Après une journée initialement pluvieuse, le ciel de Beyrouth s'est dégagé peu avant l'atterrissage du vol papal en provenance d'Istanbul sur le sol libanais, à 15h34.
Ce sont deux enfants, Celine et Tony, anciens patients du Children Cancer Center, qui ont été les premiers à accueillir l'invité tant attendu : Celine avec un bouquet de fleurs à la main et Tony avec du pain et du sel. Un peu plus loin, le long du boulevard dédié à Imad Mughnieh, figure clé du parti Hezbollah, assassiné en Syrie en 2008, des milliers de membres scouts de l'association musulmane « Imam Mahdi » attendaient le Pape Léon. Ils avaient organisé des campagnes de nettoyage le long de l'avenue et préparé des pancartes de bienvenue, répondant ainsi à l'invitation de l'Église catholique à participer à l'accueil du pape.
Le long des routes menant de l'aéroport international Rafik Hariri au palais présidentiel de Baabda, les Libanais se sont rassemblés pour saluer celui qu'ils ont appelé « le messager de la paix ». Une paix désespérément souhaitée, dans un climat marqué par des présages annonçant et menaçant une nouvelle guerre après le départ de l'évêque de Rome. Comme cela s'était produit après le bref passage au Liban du pape Paul VI et la visite apostolique du pape Jean-Paul II.
Dans le pays de Canaan
Lorsque la papamobile est arrivée au palais présidentiel, la pluie battante a repris, un phénomène que la culture libanaise considère comme un signe propice, présage d'abondance.
Dans son discours adressé au pape devant un parterre d'autorités civiles et religieuses, de représentants de la société civile et de membres du corps diplomatique, le président libanais Joseph Aoun a présenté le Liban comme la terre de la Cananéenne, la femme guérie par Jésus grâce à sa grande foi. « Si les chrétiens disparaissaient du Liban », a déclaré entre autres le chef de l'État, « l'équilibre lui-même s'effondrerait, tout comme la justice. Si les musulmans tombaient, l'équilibre serait rompu, tout comme la modération. Aoun a également demandé au Pape de témoigner que le Liban restera « le seul lieu de rencontre, dans notre région - et j'oserais dire dans le monde entier - où une assemblée comme celle-ci peut se réunir autour du successeur de Saint Pierre, représentant ensemble tous les enfants d'Abraham dans la diversité de leurs croyances et de leurs appartenances ».

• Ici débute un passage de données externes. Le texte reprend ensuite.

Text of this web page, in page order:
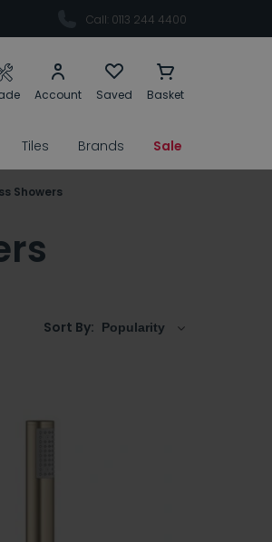
Call: 0113 244 4400
Account Saved Basket
Tiles Brands Sale
Showers
Sort By:
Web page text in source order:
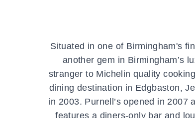
Situated in one of Birmingham's
another gem in Birmingham’s
stranger to Michelin quality
dining destination in Edgbaston,
in 2003. Purnell’s opened in
features a diners-only bar and
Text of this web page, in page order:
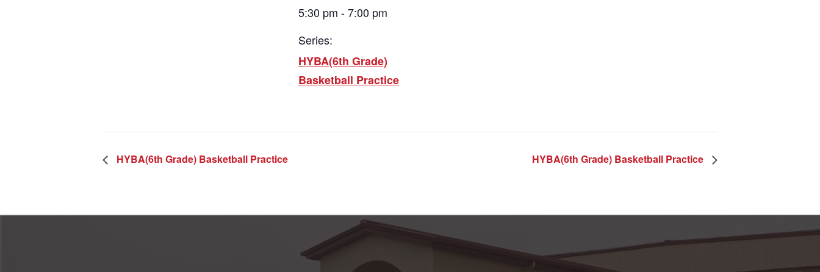
5:30 pm - 7:00 pm
Series:
HYBA(6th Grade)
Basketball Practice
HYBA(6th Grade) Basketball Practice HYBA(6th Grade) Basketball Practice
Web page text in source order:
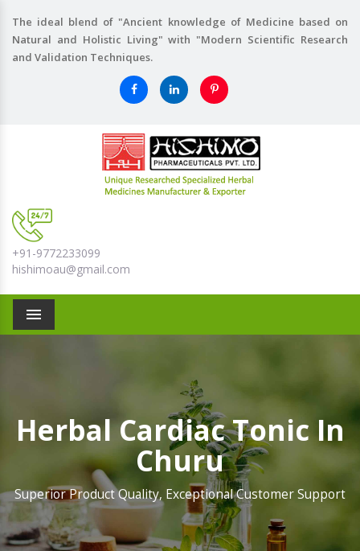
The ideal blend of "Ancient knowledge of Medicine based on
Natural and Holistic Living" with "Modern Scientific Research
and Validation Techniques.
+91-9772233099
hishimoau@gmail.com
Menu
Herbal Cardiac Tonic In
Churu
Superior Product Quality, Exceptional Customer Support
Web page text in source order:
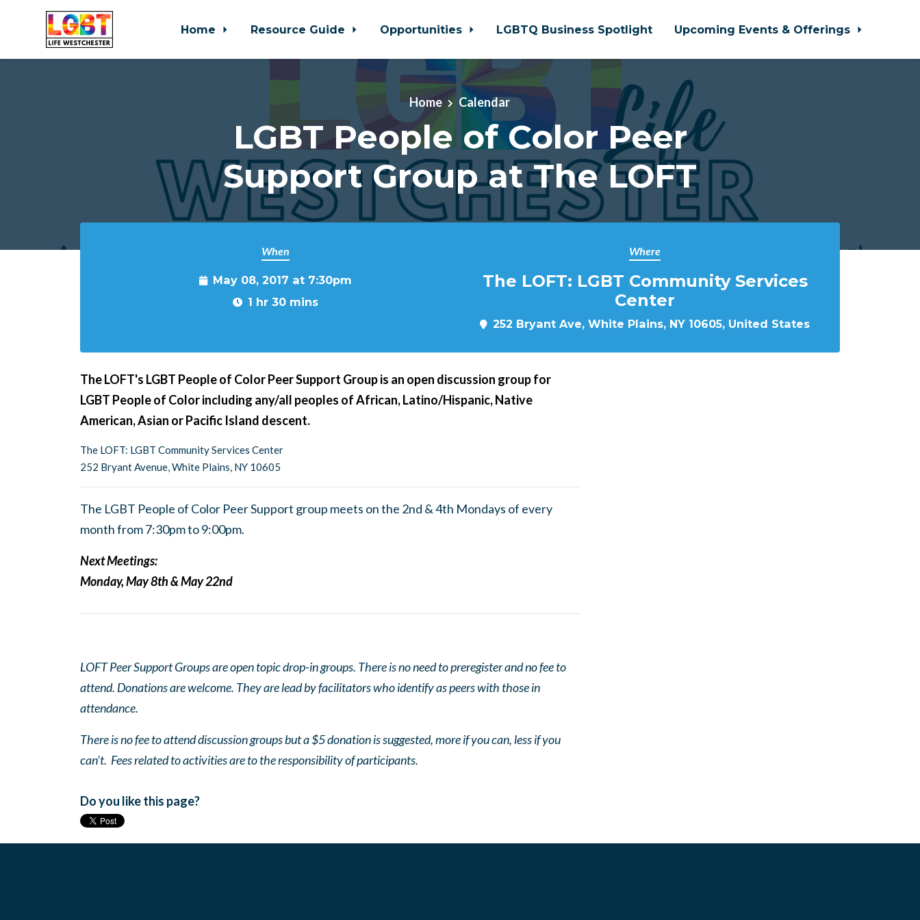
Home Resource Guide Opportunities LGBTQ Business Spotlight Upcoming Events & Offerings
Home Calendar
LGBT People of Color Peer
Support Group at The LOFT
When
May 08, 2017 at 7:30pm
1 hr 30 mins
Where
The LOFT: LGBT Community Services
Center
252 Bryant Ave, White Plains, NY 10605, United States
The LOFT's LGBT People of Color Peer Support Group is an open discussion group for
LGBT People of Color including any/all peoples of African, Latino/Hispanic, Native
American, Asian or Pacific Island descent.
The LOFT: LGBT Community Services Center
252 Bryant Avenue, White Plains, NY 10605
The LGBT People of Color Peer Support group meets on the 2nd & 4th Mondays of every
month from 7:30pm to 9:00pm.
Next Meetings:
Monday, May 8th & May 22nd
LOFT Peer Support Groups are open topic drop-in groups. There is no need to preregister and no fee to
attend. Donations are welcome. They are lead by facilitators who identify as peers with those in
attendance.
There is no fee to attend discussion groups but a $5 donation is suggested, more if you can, less if you
can’t. Fees related to activities are to the responsibility of participants.
Do you like this page?
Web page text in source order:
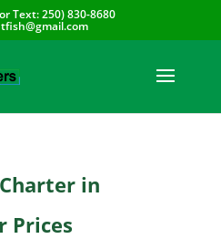
or Text:250) 830-8680
in
Prices
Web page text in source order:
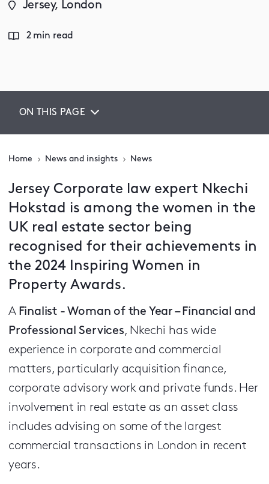
Jersey, London
2 min read
ON THIS PAGE
Home News and insights News
Jersey Corporate law expert Nkechi
Hokstad is among the women in the
UK real estate sector being
recognised for their achievements in
the 2024 Inspiring Women in
Property Awards.
A Finalist - Woman of the Year – Financial and
Professional Services, Nkechi has wide
experience in corporate and commercial
matters, particularly acquisition finance,
corporate advisory work and private funds. Her
involvement in real estate as an asset class
includes advising on some of the largest
commercial transactions in London in recent
years.
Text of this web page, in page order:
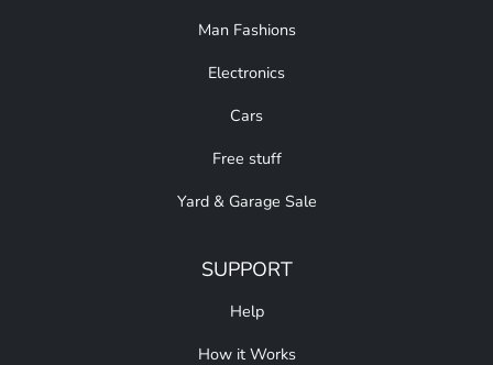
Man Fashions
Electronics
Cars
Free stuff
Yard & Garage Sale
SUPPORT
Help
How it Works
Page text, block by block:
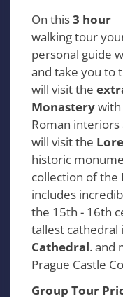
On this3 hour
walking tour
personal guide
and take you to
will visit the
Monasterywith
Roman interiors
will visit the
historic
collection of the
includes
the 15th - 16th
tallest cathedral
Cathedral. and
Prague Castle
Group Tour
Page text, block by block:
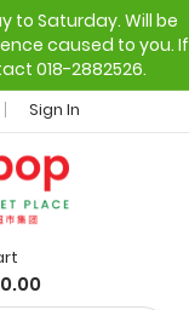
to Saturday. Will be
caused to you. If
018-2882526.
Sign In
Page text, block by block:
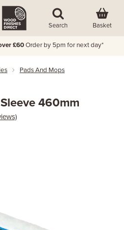
Search Basket
£60 Order by 5pm for next day*
Pads And Mops
460mm
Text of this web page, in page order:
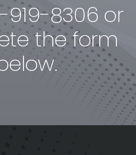
919-8306 or
the form
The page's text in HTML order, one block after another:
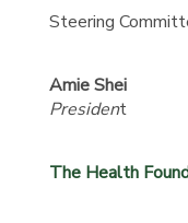
Steering
Amie Shei
President
The Health
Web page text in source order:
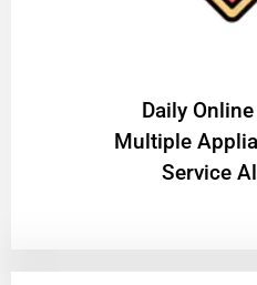
​Daily
Multiple
Service
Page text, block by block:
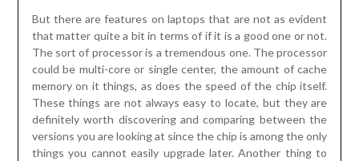
But there are features on laptops that are not as evident
that matter quite a bit in terms of if it is a good one or not.
The sort of processor is a tremendous one. The processor
could be multi-core or single center, the amount of cache
memory on it things, as does the speed of the chip itself.
These things are not always easy to locate, but they are
definitely worth discovering and comparing between the
versions you are looking at since the chip is among the only
things you cannot easily upgrade later. Another thing to
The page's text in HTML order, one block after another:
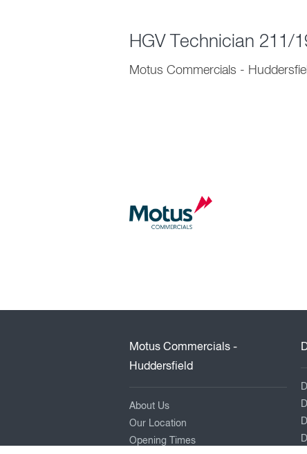
HGV Technician 211/
Motus Commercials -
Motus Commercials -
Huddersfield
About Us
Our Location
Opening Times
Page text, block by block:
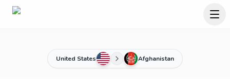
United States Afghanistan
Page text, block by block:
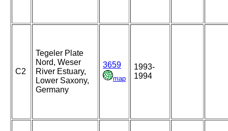
C2
Tegeler Plate
Nord, Weser
River Estuary,
Lower Saxony,
Germany
3659
map
1993-
1994
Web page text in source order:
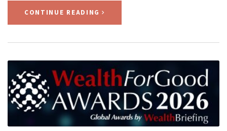
CONTINUE READING

Le « chantier toujours ouvert » de la paix
Dans son discours prononcé en anglais, le pape Prevost, après avoir qualifié la paix de « chantier toujours ouvert » au Liban, a proposé quelques pistes de réflexion sur « ce que signifie être des artisans de paix » dans le pays du Cèdre, « dans des circonstances très complexes, conflictuelles et incertaines ».
Le Pape a invité tout le monde à se concentrer sur « une qualité qui distingue les Libanais : vous êtes un peuple », a souligné le Souverain Pontife, « qui ne succombe pas, mais qui sait toujours renaître avec courage, face aux épreuves. Votre résilience est une caractéristique indispensable des véritables artisans de la paix : l'œuvre de la paix », a rappelé le Successeur de Pierre, « est un recommencement continu ». Et « l'engagement et l'amour pour la paix ne connaissent pas la peur face aux défaites apparentes, ne se laissent pas abattre par les déceptions, mais savent regarder loin, en accueillant et en embrassant avec espérance toutes les réalités ».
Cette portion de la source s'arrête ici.